→ Exercise goal: Which lines below fall between the one containing "--debug (-v) set" and the one containing "and dealt with"? Repeat them exactly, counting both of those lines, and add nothing else.
[Start of Attachment]
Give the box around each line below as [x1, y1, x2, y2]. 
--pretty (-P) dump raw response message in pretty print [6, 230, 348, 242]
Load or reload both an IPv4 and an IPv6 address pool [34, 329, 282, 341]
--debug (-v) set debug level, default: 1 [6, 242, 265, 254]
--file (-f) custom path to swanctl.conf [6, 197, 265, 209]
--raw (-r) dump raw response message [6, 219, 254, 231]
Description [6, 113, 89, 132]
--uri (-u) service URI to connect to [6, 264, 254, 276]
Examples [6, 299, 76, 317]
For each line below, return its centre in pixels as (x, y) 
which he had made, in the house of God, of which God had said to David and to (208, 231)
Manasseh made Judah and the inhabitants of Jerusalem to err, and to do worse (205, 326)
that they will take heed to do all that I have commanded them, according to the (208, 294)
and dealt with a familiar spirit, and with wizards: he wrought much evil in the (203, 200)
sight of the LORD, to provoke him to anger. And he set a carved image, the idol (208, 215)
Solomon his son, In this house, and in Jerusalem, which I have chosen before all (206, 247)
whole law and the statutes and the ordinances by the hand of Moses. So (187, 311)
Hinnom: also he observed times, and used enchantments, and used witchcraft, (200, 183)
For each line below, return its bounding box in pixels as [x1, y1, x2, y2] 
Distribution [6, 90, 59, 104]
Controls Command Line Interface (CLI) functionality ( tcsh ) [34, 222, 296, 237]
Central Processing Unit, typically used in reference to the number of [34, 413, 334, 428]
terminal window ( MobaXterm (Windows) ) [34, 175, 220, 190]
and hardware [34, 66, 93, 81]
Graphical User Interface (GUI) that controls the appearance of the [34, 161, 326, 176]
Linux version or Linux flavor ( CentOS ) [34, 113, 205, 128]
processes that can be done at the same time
[End of Attachment]
→ Exercise result:
--debug (-v) set debug level, default: 1 [6, 242, 265, 254]
--file (-f) custom path to swanctl.conf [6, 197, 265, 209]
--raw (-r) dump raw response message [6, 219, 254, 231]
Description [6, 113, 89, 132]
--uri (-u) service URI to connect to [6, 264, 254, 276]
Examples [6, 299, 76, 317]
For each line below, return its centre in pixels as (x, y) 
which he had made, in the house of God, of which God had said to David and to (208, 231)
Manasseh made Judah and the inhabitants of Jerusalem to err, and to do worse (205, 326)
that they will take heed to do all that I have commanded them, according to the (208, 294)
and dealt with a familiar spirit, and with wizards: he wrought much evil in the (203, 200)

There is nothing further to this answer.